Collected data entries:
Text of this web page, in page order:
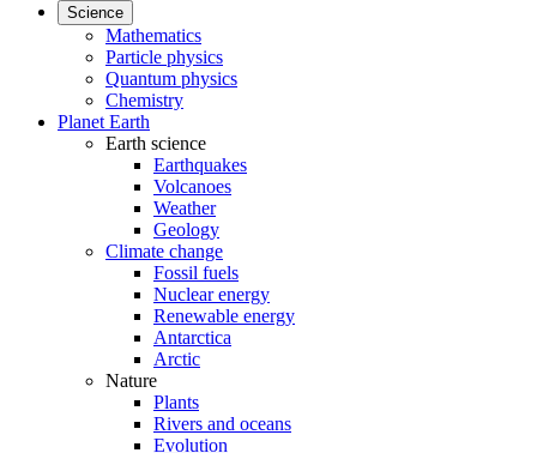
Science
Mathematics
Particle physics
Quantum physics
Chemistry
Planet Earth
Earth science
Earthquakes
Volcanoes
Weather
Geology
Climate change
Fossil fuels
Nuclear energy
Renewable energy
Antarctica
Arctic
Nature
Plants
Rivers and oceans
Evolution
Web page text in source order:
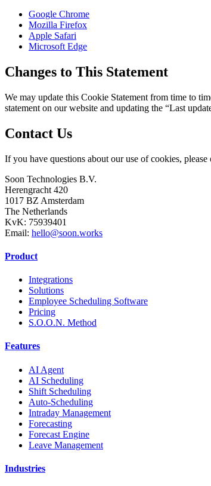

Problem requirements: Once the pictures are set aside, give every line above again without alteration.

Final answer:
Text of this web page, in page order:
Science
Mathematics
Particle physics
Quantum physics
Chemistry
Planet Earth
Earth science
Earthquakes
Volcanoes
Weather
Geology
Climate change
Fossil fuels
Nuclear energy
Renewable energy
Antarctica
Arctic
Nature
Plants
Rivers and oceans
Evolution
Web page text in source order:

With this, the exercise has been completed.